Of those not considered old or obsolete, Podvig said approximately 1,200 weapons are permanently attached to fleets of strategic bombers and nuclear submarines, most of which can be deployed or launched within minutes of receiving an order.
The remainder — including lower-yield devices that are sometimes referred to as “tactical” or “battlefield” weapons — are kept in 35 storage facilities at military bases around Russia, including several in close proximity to Ukraine’s border.
Given that many missiles are kept separately from their launchers, Podvig said there is “a good chance” that any Russian move to deploy a nuclear weapon in the context of Ukraine would be noticed by the West — and so far, he said, there has been no indication of any such activity.
‘No good military options’
Podvig said there are “no good military options” for using such smaller devices on the battlefield and the political and economic costs for Russia in terms of global isolation and possible Western retaliation would be so huge that Putin’s regime would have nothing to gain by doing so.
“I think it is still not quite correct to think about this kind of a process as completely detached from any kind of notion of humanity,” he said of the thinking of Russia’s leadership.
The online platform War on the Rocks, which posts analysis of the military aspects of the Ukraine war, came to much the same conclusion as Podvig.

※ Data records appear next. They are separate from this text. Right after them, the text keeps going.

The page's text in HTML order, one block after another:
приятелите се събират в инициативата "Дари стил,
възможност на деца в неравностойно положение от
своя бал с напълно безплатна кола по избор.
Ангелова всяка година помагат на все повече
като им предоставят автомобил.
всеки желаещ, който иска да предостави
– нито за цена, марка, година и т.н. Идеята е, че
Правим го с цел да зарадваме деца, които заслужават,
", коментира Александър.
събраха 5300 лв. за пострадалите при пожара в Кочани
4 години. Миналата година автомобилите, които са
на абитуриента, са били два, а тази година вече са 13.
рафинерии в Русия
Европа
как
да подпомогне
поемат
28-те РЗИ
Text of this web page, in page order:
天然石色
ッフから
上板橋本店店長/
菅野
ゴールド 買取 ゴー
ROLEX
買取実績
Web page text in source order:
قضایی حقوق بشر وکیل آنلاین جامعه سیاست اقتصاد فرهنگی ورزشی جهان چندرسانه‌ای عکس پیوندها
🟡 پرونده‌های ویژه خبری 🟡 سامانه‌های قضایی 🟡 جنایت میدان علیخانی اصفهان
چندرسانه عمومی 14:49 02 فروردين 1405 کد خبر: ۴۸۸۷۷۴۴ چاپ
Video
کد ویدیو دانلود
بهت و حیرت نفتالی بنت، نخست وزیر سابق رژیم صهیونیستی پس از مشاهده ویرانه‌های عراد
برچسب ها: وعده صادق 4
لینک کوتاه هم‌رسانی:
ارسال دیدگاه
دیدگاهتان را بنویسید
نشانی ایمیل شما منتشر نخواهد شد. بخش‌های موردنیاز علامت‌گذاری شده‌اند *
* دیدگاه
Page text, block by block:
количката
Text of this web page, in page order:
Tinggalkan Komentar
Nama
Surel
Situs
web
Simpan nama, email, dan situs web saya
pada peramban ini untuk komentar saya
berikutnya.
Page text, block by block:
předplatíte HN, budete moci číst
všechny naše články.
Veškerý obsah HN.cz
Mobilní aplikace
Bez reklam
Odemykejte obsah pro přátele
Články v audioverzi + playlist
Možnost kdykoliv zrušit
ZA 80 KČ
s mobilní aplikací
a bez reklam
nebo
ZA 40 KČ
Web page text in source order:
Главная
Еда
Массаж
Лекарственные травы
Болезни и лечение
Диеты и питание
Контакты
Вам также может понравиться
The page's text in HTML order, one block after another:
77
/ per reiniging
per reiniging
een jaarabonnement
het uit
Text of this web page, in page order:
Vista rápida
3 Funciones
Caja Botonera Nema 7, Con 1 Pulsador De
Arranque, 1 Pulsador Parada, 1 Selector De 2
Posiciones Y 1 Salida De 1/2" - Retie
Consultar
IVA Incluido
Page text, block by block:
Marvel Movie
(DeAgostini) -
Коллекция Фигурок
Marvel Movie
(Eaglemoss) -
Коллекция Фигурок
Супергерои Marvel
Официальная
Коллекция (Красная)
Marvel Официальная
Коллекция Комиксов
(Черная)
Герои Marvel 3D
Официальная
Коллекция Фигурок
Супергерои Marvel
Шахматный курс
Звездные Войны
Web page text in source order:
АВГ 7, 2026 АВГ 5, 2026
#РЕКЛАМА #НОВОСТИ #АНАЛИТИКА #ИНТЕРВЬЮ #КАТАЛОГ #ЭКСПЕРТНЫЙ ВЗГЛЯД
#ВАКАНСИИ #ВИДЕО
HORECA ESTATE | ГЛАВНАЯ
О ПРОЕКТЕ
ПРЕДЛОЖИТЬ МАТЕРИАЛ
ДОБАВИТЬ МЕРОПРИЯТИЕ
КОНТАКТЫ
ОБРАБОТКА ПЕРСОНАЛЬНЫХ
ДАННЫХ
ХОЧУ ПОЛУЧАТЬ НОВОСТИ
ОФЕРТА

“Nuclear deterrence is working and, as a result, both the United States and Russia face constraints in how they approach conflict that involves the other,” wrote authors Jeffrey Lewis and Aaron Stein.
“Nuclear deterrence has limited the escalation of the conflict in profound ways.”
Nonetheless, other nuclear watchdogs take a more pessimistic view about Russia’s inclination to press the nuclear button at some point.
A report last week from the Stockholm International Peace Research Institute stated: “The risk of nuclear weapons being used seems higher now than at any time since the height of the Cold War.”
Notably, the Finnish government has cited Russia’s threatening nuclear posture as the key reason why its government decided to end 70 years of non-alignment and formally apply to join NATO.
“This is one of the very profound changes that have very rapidly taken place in Finland,” said Matti Pesu, an analyst with the Finnish Institute of International Affairs.
Finland shares a 1,300-kilometre border with Russia and lost about 10 per cent of its territory in the Russo-Finnish War of 1939-40.
In fact, Finns have been so concerned about Russia’s nuclear arsenal that throughout the Cold War and even afterwards, city officials built a series of nuclear fallout bunkers under the capital, Helsinki, to protect the population in the event of another Russian attack.
Pesu said while the risk of Russia actually using a nuclear device against Finland or another country remains low, the chance Russia’s leadership would try to use their weapons to intimidate or coerce Finland is much higher.
“Finland could be more susceptible to nuclear coercion and Russia would be more willing to use nukes as a political tool, simply because Finland is not in NATO.”